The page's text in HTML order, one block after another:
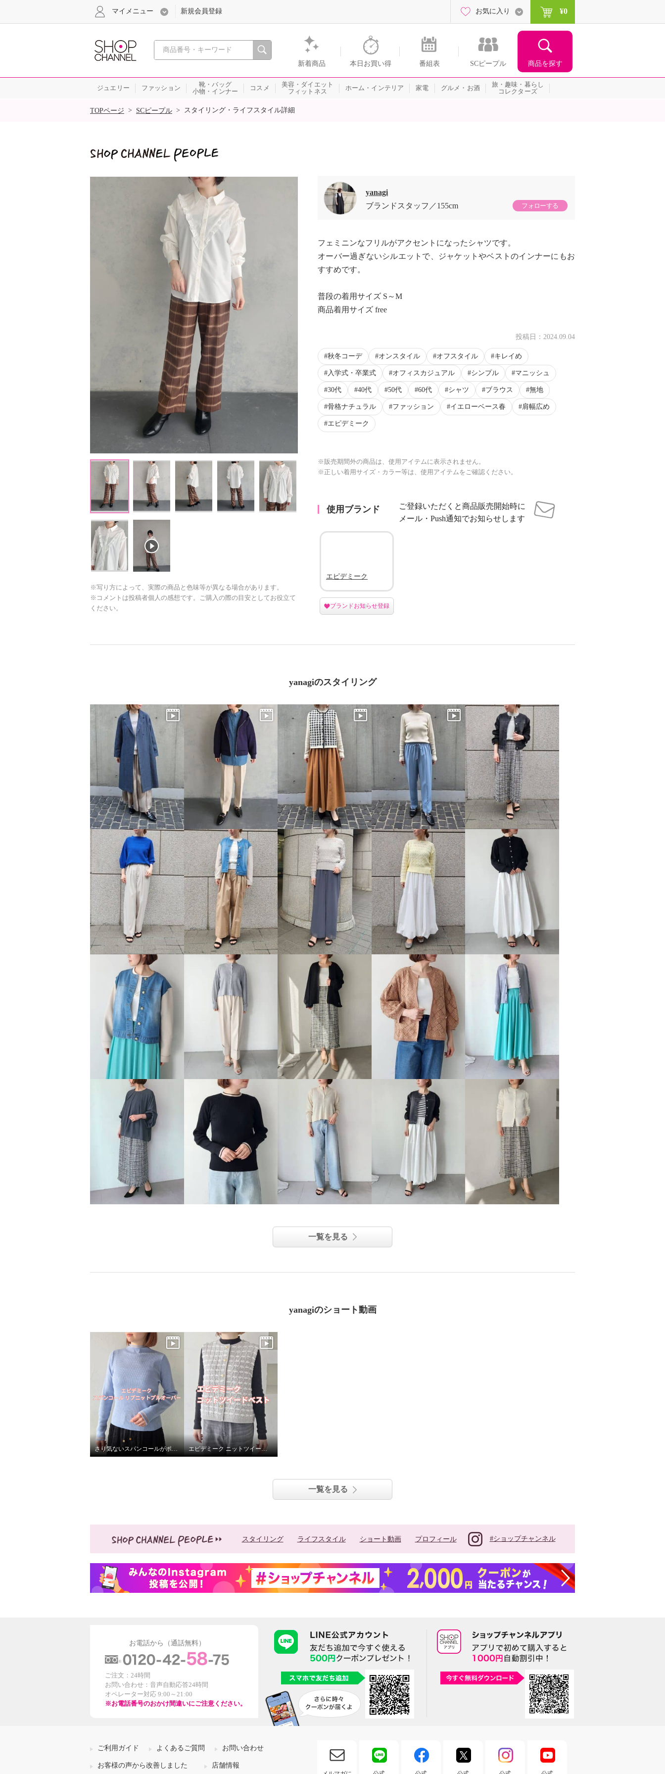
心おどる、瞬間を。通販・テレビショッピングのショップチャンネル
新着商品 本日お買い得 番組表 SCピープル 商品を探す
マイメニュー 新規会員登録 お気に入り ¥0
ジュエリー ファッション
靴・バッグ
小物・インナー
コスメ
美容・ダイエット
フィットネス
ホーム・インテリア 家電 グルメ・お酒
旅・趣味・暮らし
コレクターズ
SALE
TOPページ > SCピープル > スタイリング・ライフスタイル詳細
※写り方によって、実際の商品と色味等が異なる場合があります。
※コメントは投稿者個人の感想です。ご購入の際の目安としてお役立て
ください。
yanagi
ブランドスタッフ
155cm フォローする
フェミニンなフリルがアクセントになったシャツです。
オーバー過ぎないシルエットで、ジャケットやベストのインナーにもお
すすめです。
普段の着用サイズ S～M
商品着用サイズ free
投稿日： 2024.09.04
秋冬コーデ オンスタイル オフスタイル キレイめ
入学式・卒業式 オフィスカジュアル シンプル マニッシュ
30代 40代 50代 60代 シャツ ブラウス 無地
骨格ナチュラル ファッション イエローベース春 肩幅広め
エピデミーク
※販売期間外の商品は、使用アイテムに表示されません。
※正しい着用サイズ・カラー等は、使用アイテムをご確認ください。
使用ブランド
ご登録いただくと商品販売開始時に
メール・Push通知でお知らせします
エピデミーク
ブランドお知らせ登録
yanagiのスタイリング
一覧を見る
yanagiのショート動画
さり気ないスパンコールがポイント✨ エピデミーク ニットツイードベスト
一覧を見る
スタイリング ライフスタイル ショート動画 プロフィール #ショップチャンネル
お電話から（通話無料）
ご注文：24時間
お問い合わせ：音声自動応答24時間
オペレーター対応 9:00～21:00
※お電話番号のおかけ間違いにご注意ください。
ご利用ガイド よくあるご質問 お問い合わせ
お客様の声から改善しました 店舗情報
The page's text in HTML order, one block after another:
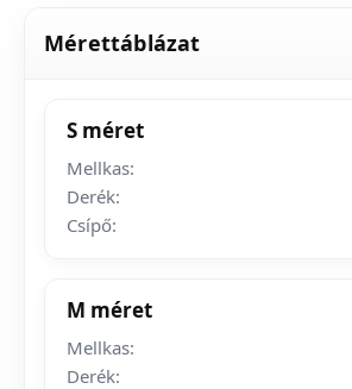
Mérettáblázat
S méret
Mellkas:
Derék:
Csípő:
M méret
Mellkas:
Derék:
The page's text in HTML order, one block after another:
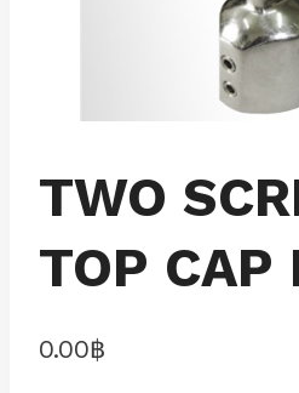
TWO
TOP CAP
0.00฿
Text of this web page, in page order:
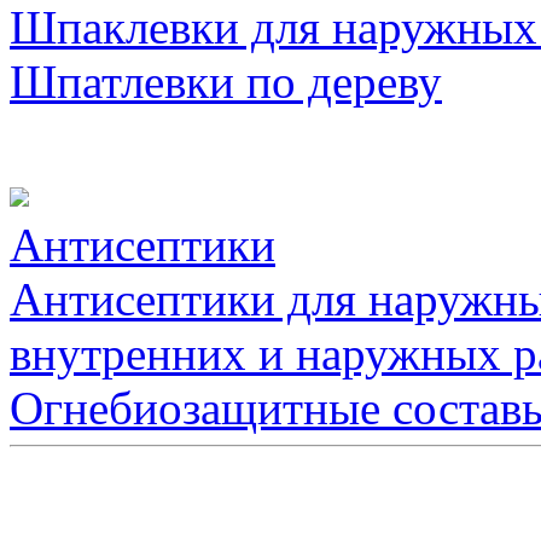
Шпаклевки для наружных
Шпатлевки по дереву
Антисептики
Антисептики для
внутренних и наружных
Огнебиозащитные
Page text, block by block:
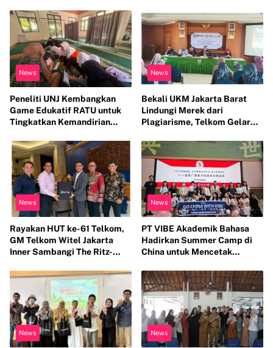
News
Peneliti UNJ Kembangkan
Game Edukatif RATU untuk
Tingkatkan Kemandirian
Anak Hambatan Intelektual
News
Bekali UKM Jakarta Barat
Lindungi Merek dari
Plagiarisme, Telkom Gelar
News
Rayakan HUT ke-61 Telkom,
GM Telkom Witel Jakarta
Inner Sambangi The Ritz-
Sinergi Digital untuk Industri
Hospitality
News
PT VIBE Akademik Bahasa
Hadirkan Summer Camp di
China untuk Mencetak
News News
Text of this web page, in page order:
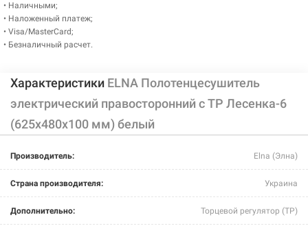
• Наличными;
• Наложенный платеж;
• Visa/MasterCard;
• Безналичный расчет.
Характеристики ELNA Полотенцесушитель
электрический правосторонний с ТР Лесенка-6
(625х480х100 мм) белый
Производитель: Elna (Элна)
Страна производителя: Украина
Дополнительно: Торцевой регулятор (ТР)
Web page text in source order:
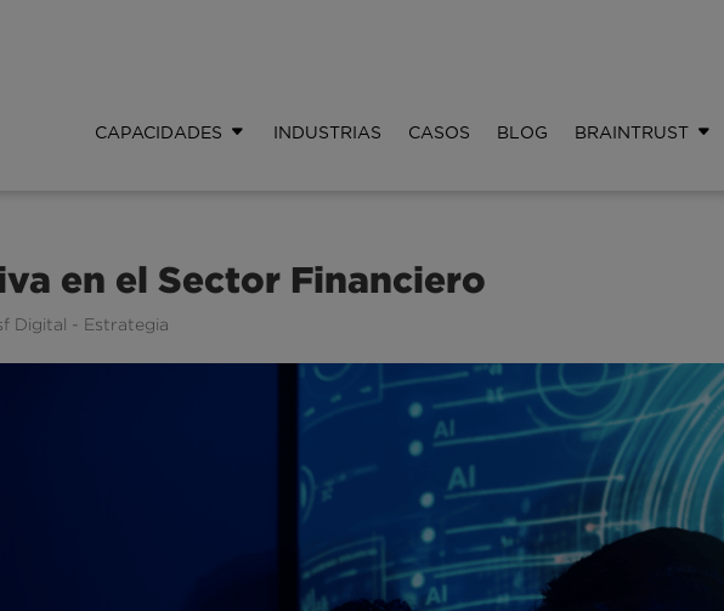
CAPACIDADES INDUSTRIAS CASOS BLOG BRAINTRUST
en el Sector Financiero
Digital - Estrategia

================

Exercise prompt -
Write out word for word the lines of the listing above from the line with "Tingkatkan Kemandirian" to the line with "Характеристики ELNA Полотенцесушитель", taking in both of those lines but no pictures.

Exercise answer -
Tingkatkan Kemandirian
Anak Hambatan Intelektual
News
Bekali UKM Jakarta Barat
Lindungi Merek dari
Plagiarisme, Telkom Gelar
News
Rayakan HUT ke-61 Telkom,
GM Telkom Witel Jakarta
Inner Sambangi The Ritz-
Sinergi Digital untuk Industri
Hospitality
News
PT VIBE Akademik Bahasa
Hadirkan Summer Camp di
China untuk Mencetak
News News
Text of this web page, in page order:
• Наличными;
• Наложенный платеж;
• Visa/MasterCard;
• Безналичный расчет.
Характеристики ELNA Полотенцесушитель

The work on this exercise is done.